E così siamo davvero all’epilogo. Napster, che fino a non molto tempo fa poteva contare su una schiera di circa 60 milioni di ammiratori intenti a scaricare files musicali gratuiti dai suoi servers centrali, e che era stato costretto a cessare le proprie attività nel luglio 2001, dopo che le major, e cioè i colossi della discografia internazionale, avevano ottenuto dalla Corte federale una sentenza che riconosceva la violazione dei diritti d’autore, non potrà sopravvivere.
La decisione della corte è stata motivata dal possibile conflitto d’interessi esistente tra l’amministratore delegato di Napster,
Konrad Hilbers, che è appunto un ex manager di Bertelsmann, la nota società tedesca che aveva tentato di acquisire i resti di Napster. Lo stesso Hilbers molto laconicamente ha affermato che la decisione della corte costringerà di fatto Napster a convertire i propri sforzi di riorganizzazione nella liquidazione. “Il risultato dell’opposizione delle case discografiche e dei cantautori sarà che i creditori di Napster non potranno essere pagati”. Napster dunque verrà ammessa alla procedura prevista dal Capitolo 7, in base alla quale l’impresa senza più entrate economiche e nessuna altra azienda intenzionata a rilevarla, verrà gestita da un curatore fallimentare designato dalla corte per liquidare gli asset della compagnia e soddisfare i suoi creditori. L’ammissione al Capitolo 11, chiesta tre mesi fa, (procedura di riorganizzazione), era rimasta l’unica possibilità di sopravvivenza per Napster.
Molti impiegati di Napster avevano sperato che l’accordo andasse in porto e che la società di Redwood-City sarebbe sopravvissuta. “Sono piuttosto
sorpresa” ha affermato Keith Melmon una delle programmatrici. “E’ una vera vergogna, avevo speso tante energie per realizzare la nuova interfaccia utente, avrebbe sicuramente colpito tutti. Invece ora non la vedrà nessuno.” Keith aveva con sé i pochi oggetti personali portati mestamente via dal proprio ufficio, alla presenza di una guardia giurata che aveva il compito di vigilare che gli impiegati licenziati non si portassero via i beni della società ovviamente posti sotto sequestro. In un comunicato di martedì il portavoce di Bertelsmann Gerd Koslowski ha affermato: “accettiamo la decisione della corte che la vendita degli assets di Napster a Bertelsmann non avrà luogo e che quindi tutto il processo di acquisto non andrà avanti”.
Phil Leigh, uno stimato analista di Raymond James & Associates che ha seguito la saga di Napster nelle aule di Tribunale, ritiene che gli assets in rovina della compagnia potrebbero ancora avere un valore se le case discografiche si “addolcissero” e consentissero l’accesso ai loro cataloghi musicali. Senza tale accesso, Napster è morto e il suo valore sarebbe sempre in discussione. “Sarebbe come avere un motore jet senza le ali. L’aereo non potrebbe volare”, ha affermato Leigh.

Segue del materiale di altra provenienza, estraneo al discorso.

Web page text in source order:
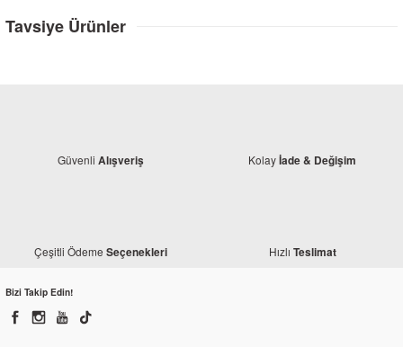
Tavsiye Ürünler
Güvenli Alışveriş Kolayİade & Değişim
Çeşitli Ödeme Seçenekleri Hızlı Teslimat
Bizi Takip Edin!
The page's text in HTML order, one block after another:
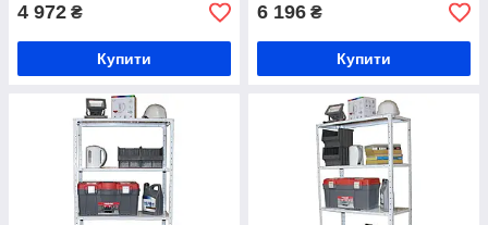
4 972 ₴
Купити
6 196 ₴
Купити
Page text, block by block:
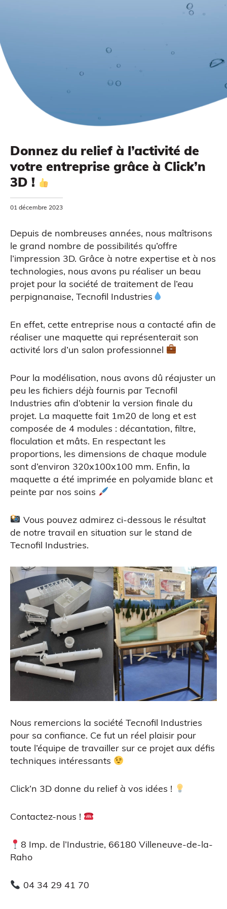
Impression à la demande ou sur mesure
MODÉLISATION 3D
CAO
Scanner 3D
Figurine bobble head
Atelier découverte
Donnez du relief à l’activité de
votre entreprise grâce à Click’n
3D !
01 décembre 2023
Depuis de nombreuses années, nous maîtrisons
le grand nombre de possibilités qu’offre
l’impression 3D. Grâce à notre expertise et à nos
technologies, nous avons pu réaliser un beau
projet pour la société de traitement de l’eau
perpignanaise, Tecnofil Industries
En effet, cette entreprise nous a contacté afin de
réaliser une maquette qui représenterait son
activité lors d’un salon professionnel
Pour la modélisation, nous avons dû réajuster un
peu les fichiers déjà fournis par Tecnofil
Industries afin d’obtenir la version finale du
projet. La maquette fait 1m20 de long et est
composée de 4 modules : décantation, filtre,
floculation et mâts. En respectant les
proportions, les dimensions de chaque module
sont d’environ 320x100x100 mm. Enfin, la
maquette a été imprimée en polyamide blanc et
peinte par nos soins
Vous pouvez admirez ci-dessous le résultat
de notre travail en situation sur le stand de
Tecnofil Industries.
Nous remercions la société Tecnofil Industries
pour sa confiance. Ce fut un réel plaisir pour
toute l’équipe de travailler sur ce projet aux défis
techniques intéressants
Click’n 3D donne du relief à vos idées !
Contactez-nous !
8 Imp. de l’Industrie, 66180 Villeneuve-de-la-
Raho
04 34 29 41 70
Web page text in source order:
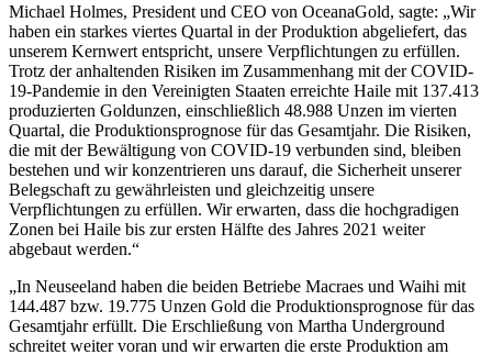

Bertelsmann aveva cercato di acquistare i resti del defunto Network di Napster proponendo altri 8 milioni di dollari dopo aver bruciato nell’impresa di salvare la compagnia già 85 milioni. Ora anche Bertelsmann diventerà niente altro che un creditore, considerando il fatto che difficilmente qualcun altro si presenterà per raccogliere le spoglie del mitico Napster. Indubbiamente A&M Records, Geffen Records, Interscope Records e le altre case discografiche che si sono opposte all’acquisizione da parte di Bertelsmann, hanno ottenuto ciò che volevano e cioè una condanna esemplare, un monito verso chiunque avesse in mente di riprendere l’attività intrapresa dagli ideatori di Napster nel 1999. Quindi sono avvertiti Morpheus, KaZaA e Gnutella, che offrono un servizio di file-sharing abbastanza simile a quello di Napster, e che ancora godono di buona salute consentendo lo scambio di tantissimi files multimediali.